"The Society is an integral and important asset for our community that helps thousands of children, adults and senior citizens overcome vision challenges and discover new ways of living, working, and enriching their lives"
St. Louis Cardinals President William O. DeWitt III Serving as Honorary Chair of St. Louis Society for the Blind & Visually Impaired 100th Anniversary Celebrations in 2011.
William O. DeWitt, III, President of the St. Louis Cardinals, has volunteered to serve as Honorary Chairman of the St. Louis Society for the Blind & Visually Impaired 100th Anniversary Celebrations in 2011, a year-long commitment to publicly support the Society's not-for-profit service mission.
"I am proud to support the St. Louis Society for the Blind & Visually Impaired as Honorary Chairman of its centennial celebrations because of the Cardinals' relationship with the Society dating back nearly a century," DeWitt said.
"The Society is an integral and important asset for our community that helps thousands of children, adults and senior citizens overcome vision challenges and discover new ways of living, working, and enriching their lives," DeWitt said. "I sincerely look forward to helping the Society celebrate its centennial year and gala public activities as Honorary Chair," he said.
Sheila Sweeney, Vice Chair of the Society Board of Directors and Chair of 100th Anniversary Year Celebrations, said, "We are thrilled that Mr. DeWitt will serve as Honorary Chair of the Society's 2011 centennial year festivities, and very grateful for his time and efforts. Year 2011 is historic for the Society for many reasons - Mr. DeWitt's involvement makes it even more special."
Society President David Ekin, ACSW, LCSW, said, "The Society is proud of our heritage of providing programs and services for blind and visually impaired people and their families in metro St. Louis since 1911, and very grateful that Mr. DeWitt supports our service mission."
The Cardinals' and DeWitt family connections with the Society began when Society Founder James C. Jones purchased the Cardinals from Betty Britton, who was the first woman owner of a professional baseball team. As Cardinals Chairman, Mr. Jones brought baseball promoter Branch Rickey to the Cardinals as team President and Manager. Mr. Jones, in 1916, also decided to promote a "bright youngster" who was selling soda pop at Cardinals games to work in the front office. That young man was Bill DeWitt. Young Mr. DeWitt quickly rose through the ranks of the Cardinals business organization and stayed a top executive with the team until 1942, and he remained active in professional baseball until 1981, including as General Manager and owner of the old St. Louis Browns.

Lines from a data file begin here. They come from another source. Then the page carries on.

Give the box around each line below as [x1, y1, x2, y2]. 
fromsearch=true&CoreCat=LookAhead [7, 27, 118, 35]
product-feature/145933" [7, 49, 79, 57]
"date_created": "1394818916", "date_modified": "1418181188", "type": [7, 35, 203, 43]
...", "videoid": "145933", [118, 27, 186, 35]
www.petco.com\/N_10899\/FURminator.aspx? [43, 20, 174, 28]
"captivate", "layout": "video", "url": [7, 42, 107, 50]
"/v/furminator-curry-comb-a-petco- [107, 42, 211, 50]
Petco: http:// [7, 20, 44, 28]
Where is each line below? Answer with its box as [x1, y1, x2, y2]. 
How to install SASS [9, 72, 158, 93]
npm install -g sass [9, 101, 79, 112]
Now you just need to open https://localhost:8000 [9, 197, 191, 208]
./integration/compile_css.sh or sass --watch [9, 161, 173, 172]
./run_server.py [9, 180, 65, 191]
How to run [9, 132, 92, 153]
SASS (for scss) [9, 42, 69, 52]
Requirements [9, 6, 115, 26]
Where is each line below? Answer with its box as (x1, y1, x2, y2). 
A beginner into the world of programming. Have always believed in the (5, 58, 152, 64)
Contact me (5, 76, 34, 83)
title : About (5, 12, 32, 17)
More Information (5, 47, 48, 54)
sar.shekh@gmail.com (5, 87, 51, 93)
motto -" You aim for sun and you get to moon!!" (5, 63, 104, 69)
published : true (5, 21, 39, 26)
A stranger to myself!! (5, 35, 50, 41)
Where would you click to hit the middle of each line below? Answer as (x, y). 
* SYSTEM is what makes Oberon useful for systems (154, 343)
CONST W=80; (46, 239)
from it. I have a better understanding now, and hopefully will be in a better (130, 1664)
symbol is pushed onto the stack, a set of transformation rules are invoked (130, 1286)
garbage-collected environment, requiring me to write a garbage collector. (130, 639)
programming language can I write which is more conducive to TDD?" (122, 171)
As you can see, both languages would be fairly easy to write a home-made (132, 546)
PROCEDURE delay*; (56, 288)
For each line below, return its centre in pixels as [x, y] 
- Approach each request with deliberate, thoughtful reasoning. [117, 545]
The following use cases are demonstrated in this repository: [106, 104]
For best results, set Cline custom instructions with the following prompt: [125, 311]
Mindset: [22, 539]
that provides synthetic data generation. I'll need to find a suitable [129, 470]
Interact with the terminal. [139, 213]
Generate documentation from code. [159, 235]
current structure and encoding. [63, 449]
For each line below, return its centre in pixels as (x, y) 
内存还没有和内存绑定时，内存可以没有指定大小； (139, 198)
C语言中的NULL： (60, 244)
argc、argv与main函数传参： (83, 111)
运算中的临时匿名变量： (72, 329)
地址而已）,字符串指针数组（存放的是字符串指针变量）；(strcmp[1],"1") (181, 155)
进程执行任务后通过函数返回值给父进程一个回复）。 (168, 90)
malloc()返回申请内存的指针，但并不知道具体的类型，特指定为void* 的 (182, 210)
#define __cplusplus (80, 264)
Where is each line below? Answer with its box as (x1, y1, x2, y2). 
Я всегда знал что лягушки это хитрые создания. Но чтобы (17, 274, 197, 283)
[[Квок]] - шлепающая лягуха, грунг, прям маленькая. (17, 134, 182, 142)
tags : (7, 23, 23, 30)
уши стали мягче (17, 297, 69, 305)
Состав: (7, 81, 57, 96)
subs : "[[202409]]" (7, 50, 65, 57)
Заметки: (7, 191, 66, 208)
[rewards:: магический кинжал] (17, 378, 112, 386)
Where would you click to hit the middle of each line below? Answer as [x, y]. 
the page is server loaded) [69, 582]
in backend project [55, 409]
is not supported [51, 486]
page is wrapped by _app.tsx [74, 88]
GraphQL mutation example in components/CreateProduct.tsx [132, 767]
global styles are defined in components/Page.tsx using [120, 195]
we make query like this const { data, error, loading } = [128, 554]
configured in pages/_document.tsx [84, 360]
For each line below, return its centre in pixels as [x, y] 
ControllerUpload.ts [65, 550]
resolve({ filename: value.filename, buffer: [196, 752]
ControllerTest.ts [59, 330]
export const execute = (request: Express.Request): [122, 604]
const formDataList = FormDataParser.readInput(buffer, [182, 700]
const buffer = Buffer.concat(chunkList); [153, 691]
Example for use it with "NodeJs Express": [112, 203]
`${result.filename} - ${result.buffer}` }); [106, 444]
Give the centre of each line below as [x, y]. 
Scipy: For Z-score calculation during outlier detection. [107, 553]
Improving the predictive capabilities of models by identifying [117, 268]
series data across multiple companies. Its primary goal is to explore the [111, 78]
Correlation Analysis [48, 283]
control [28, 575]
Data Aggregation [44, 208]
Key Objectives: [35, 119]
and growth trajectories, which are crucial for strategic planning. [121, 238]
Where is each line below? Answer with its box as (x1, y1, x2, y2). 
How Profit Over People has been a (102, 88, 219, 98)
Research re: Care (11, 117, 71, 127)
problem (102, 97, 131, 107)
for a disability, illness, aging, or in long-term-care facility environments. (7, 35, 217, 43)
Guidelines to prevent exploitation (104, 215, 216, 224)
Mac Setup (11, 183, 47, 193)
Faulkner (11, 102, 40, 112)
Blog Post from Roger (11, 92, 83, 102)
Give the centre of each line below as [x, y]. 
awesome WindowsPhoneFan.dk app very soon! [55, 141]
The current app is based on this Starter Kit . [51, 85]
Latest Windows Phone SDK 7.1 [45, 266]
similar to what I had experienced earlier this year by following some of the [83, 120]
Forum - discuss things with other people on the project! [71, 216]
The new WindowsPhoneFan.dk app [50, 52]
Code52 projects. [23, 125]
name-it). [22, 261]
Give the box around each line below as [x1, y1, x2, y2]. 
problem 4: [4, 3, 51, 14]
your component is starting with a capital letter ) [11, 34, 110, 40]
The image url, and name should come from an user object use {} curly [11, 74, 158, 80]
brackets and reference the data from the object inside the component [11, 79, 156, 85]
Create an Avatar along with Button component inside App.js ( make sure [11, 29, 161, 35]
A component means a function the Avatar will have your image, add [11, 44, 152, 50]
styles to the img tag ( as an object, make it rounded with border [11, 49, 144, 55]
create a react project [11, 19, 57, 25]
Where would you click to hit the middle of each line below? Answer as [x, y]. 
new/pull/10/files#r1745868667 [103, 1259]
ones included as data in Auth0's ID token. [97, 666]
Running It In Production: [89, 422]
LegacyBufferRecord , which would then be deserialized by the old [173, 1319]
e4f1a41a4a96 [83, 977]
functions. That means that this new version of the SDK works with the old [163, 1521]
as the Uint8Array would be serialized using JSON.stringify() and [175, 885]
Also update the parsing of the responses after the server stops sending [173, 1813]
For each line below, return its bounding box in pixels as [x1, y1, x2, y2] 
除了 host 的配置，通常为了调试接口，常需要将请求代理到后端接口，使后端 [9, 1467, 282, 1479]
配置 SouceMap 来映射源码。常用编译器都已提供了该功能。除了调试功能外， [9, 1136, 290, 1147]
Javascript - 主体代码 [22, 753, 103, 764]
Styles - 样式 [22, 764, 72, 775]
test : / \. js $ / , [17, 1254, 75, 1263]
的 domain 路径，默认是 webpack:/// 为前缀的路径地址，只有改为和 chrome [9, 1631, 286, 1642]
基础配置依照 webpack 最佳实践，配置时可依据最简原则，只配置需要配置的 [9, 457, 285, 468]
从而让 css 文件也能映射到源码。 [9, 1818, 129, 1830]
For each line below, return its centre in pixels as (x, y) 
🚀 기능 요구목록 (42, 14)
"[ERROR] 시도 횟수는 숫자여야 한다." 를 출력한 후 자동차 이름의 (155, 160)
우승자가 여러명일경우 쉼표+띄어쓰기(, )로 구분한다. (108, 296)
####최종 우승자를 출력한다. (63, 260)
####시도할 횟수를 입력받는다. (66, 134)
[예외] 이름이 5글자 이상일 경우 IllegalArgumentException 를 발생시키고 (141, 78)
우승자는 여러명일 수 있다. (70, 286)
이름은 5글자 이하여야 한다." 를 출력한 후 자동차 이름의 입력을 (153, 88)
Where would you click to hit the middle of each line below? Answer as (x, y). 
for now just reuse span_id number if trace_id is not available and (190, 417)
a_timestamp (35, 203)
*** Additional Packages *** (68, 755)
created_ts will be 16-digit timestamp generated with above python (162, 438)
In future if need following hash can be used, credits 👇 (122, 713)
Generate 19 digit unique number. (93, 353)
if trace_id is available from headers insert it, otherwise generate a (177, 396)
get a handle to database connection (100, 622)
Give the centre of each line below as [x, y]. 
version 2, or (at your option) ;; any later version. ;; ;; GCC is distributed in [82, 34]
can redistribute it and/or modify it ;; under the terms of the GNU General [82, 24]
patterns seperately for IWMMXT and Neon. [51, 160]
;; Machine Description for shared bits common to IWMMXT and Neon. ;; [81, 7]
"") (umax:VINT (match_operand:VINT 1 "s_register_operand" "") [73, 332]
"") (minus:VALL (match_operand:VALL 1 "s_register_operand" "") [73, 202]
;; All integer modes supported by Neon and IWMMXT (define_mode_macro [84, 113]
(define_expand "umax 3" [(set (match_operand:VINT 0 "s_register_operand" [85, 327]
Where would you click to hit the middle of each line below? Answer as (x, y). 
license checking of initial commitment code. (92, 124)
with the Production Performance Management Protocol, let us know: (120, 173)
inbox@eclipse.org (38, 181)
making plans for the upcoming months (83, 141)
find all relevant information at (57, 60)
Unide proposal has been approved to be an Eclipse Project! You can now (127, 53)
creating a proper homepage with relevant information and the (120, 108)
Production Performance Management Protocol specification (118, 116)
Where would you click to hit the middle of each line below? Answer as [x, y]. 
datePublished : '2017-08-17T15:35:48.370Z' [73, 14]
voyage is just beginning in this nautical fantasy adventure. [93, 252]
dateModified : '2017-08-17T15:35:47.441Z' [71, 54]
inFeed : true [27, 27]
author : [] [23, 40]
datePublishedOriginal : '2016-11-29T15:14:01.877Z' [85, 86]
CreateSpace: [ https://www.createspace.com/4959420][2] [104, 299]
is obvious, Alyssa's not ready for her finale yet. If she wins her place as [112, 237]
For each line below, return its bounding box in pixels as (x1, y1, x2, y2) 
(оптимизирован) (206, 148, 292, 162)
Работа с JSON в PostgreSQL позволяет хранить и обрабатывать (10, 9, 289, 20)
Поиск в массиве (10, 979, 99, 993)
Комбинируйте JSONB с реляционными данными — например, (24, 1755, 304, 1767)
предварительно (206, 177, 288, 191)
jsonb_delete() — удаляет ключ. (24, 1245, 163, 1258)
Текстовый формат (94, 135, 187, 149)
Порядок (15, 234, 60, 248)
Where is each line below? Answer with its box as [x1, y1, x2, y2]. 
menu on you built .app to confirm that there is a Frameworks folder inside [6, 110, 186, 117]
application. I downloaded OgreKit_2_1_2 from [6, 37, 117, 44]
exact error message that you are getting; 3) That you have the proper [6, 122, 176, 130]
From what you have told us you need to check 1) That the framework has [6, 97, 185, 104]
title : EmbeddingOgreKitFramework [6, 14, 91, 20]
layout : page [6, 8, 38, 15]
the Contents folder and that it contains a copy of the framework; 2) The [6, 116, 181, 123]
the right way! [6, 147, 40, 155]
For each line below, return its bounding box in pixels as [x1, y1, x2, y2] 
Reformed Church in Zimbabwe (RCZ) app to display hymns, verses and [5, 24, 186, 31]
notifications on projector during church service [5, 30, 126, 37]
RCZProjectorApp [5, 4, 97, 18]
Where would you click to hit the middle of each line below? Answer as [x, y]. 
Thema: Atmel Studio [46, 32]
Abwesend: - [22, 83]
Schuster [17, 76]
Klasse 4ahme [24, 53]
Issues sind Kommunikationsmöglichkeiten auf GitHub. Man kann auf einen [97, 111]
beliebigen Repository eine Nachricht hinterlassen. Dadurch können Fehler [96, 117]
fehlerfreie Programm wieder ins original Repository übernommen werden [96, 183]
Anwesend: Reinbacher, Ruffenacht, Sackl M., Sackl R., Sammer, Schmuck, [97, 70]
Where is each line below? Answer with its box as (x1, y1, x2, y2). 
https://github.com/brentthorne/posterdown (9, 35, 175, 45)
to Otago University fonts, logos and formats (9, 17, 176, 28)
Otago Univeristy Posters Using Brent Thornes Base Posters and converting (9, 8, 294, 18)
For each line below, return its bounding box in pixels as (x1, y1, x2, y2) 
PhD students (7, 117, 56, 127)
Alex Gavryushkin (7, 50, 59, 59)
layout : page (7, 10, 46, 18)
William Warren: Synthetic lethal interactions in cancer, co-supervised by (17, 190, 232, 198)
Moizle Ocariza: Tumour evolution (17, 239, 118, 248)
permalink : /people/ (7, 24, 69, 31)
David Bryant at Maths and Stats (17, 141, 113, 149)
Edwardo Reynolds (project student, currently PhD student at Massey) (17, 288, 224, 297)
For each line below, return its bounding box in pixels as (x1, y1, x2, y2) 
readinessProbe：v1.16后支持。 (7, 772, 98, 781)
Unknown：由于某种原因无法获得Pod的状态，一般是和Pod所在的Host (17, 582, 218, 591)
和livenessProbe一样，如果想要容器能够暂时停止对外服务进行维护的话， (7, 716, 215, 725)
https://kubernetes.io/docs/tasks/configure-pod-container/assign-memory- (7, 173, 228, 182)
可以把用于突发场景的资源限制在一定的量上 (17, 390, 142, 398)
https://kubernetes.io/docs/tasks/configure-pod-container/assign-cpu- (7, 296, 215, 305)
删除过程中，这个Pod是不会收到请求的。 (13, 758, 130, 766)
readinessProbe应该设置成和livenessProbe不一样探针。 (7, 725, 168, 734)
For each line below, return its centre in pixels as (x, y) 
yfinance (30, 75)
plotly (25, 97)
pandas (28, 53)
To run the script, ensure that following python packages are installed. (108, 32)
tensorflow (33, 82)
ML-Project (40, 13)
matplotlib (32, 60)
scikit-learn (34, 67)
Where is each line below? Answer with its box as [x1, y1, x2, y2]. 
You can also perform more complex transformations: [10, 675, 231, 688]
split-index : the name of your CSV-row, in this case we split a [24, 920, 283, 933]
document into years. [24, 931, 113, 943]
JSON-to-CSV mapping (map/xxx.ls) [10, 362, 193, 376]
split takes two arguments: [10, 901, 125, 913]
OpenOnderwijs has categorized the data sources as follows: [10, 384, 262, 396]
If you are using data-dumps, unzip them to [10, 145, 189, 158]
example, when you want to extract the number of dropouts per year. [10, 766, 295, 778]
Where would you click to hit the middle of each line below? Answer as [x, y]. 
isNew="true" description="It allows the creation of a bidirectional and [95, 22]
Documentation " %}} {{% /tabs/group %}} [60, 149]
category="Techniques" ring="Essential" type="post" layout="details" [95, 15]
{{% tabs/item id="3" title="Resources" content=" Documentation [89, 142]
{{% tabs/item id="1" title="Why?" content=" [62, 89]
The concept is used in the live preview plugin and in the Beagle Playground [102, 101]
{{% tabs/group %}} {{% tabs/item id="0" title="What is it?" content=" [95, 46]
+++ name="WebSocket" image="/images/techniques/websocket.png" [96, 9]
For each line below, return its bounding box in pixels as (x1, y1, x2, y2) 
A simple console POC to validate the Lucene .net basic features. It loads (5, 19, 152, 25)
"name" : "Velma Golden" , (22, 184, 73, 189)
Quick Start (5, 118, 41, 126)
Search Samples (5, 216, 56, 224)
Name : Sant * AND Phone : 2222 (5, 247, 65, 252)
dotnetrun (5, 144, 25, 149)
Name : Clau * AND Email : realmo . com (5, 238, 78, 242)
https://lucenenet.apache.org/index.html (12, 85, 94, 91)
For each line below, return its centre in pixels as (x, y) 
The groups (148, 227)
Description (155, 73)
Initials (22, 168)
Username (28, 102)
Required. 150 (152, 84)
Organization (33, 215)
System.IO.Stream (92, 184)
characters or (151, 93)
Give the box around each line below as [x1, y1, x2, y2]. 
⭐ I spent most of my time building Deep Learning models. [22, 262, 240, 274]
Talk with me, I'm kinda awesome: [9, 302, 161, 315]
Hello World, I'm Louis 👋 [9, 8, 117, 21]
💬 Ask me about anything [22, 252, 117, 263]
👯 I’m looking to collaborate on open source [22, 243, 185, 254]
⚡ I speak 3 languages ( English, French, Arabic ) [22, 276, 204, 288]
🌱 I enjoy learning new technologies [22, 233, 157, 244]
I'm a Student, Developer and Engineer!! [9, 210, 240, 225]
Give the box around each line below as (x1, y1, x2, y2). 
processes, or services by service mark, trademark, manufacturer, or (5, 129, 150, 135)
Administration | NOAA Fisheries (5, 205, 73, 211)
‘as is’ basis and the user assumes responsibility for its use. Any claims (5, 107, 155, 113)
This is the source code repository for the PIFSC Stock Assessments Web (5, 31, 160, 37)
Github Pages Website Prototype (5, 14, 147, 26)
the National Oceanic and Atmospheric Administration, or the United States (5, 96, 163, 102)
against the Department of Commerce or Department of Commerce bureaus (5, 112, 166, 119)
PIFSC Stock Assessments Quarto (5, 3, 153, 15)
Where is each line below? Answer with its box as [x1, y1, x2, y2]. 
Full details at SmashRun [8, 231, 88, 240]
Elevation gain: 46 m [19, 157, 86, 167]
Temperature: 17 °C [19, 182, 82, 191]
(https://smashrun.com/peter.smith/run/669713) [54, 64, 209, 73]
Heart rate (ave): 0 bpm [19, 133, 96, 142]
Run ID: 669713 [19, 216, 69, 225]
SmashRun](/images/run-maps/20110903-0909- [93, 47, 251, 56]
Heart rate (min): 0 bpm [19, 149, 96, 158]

William DeWitt, Jr., later followed in his father's footsteps in the professional baseball world and, in 1995, became the Cardinals' Chairman and General Partner. His son, William O. DeWitt, III, became President of the Cardinals organization in 2008. The Cardinals team is one of the most popular in baseball and has won ten World Series Championships, second only to the New York Yankees.
In 2011, the Society will celebrate its centennial by hosting special events for people of all ages and walks of life. A few are:
"In Touch With Knowledge: The Educational History of Blind People & History of Braille Writers," a free, hands-on exhibit January 28-March 12, 2011 at Crestwood Court. "In Touch With Knowledge" is presented by the Museum of the American Printing House for the Blind made possible by a gift from Eugene Callahan in memory of his wife, Marie.
"Celebrate a Century: EnVISION the Future," a VIP reception and dinner to celebrate the Society's history and achievements by individuals is April 9, 2011, at the Hilton St. Louis at the Ballpark. The internationally-recognized Leslie Dana Gold Medal Award and other recognitions will honor outstanding achievements in blindness prevention and to the visually impaired community.
"Children & Family Festival in the Park" on September 17, 2011. This fun event for sighted and visually impaired people of all ages will adapt sports and games, including baseball and other activities, for children and youth who are blind or visually impaired. The day-long festival at Shaw Park in Clayton also will feature music, entertainment and food.
The Society enhances independence, empowers individuals and enriches the lives of people who are blind and visually impaired and their families. Its committed staff provides specialized Vision Rehabilitation, Orientation & Mobility, Adaptive Education, Assistive Technology, Children's Services and Support Services. It provides older adults who are newly visually impaired or blind due to age-related eye conditions with home-based services, specialized agency services and community activities. It also renders services to school-age students in Illinois and Missouri. It is the only agency of its kind serving greater St. Louis, and the second oldest of its kind west of the Mississippi River.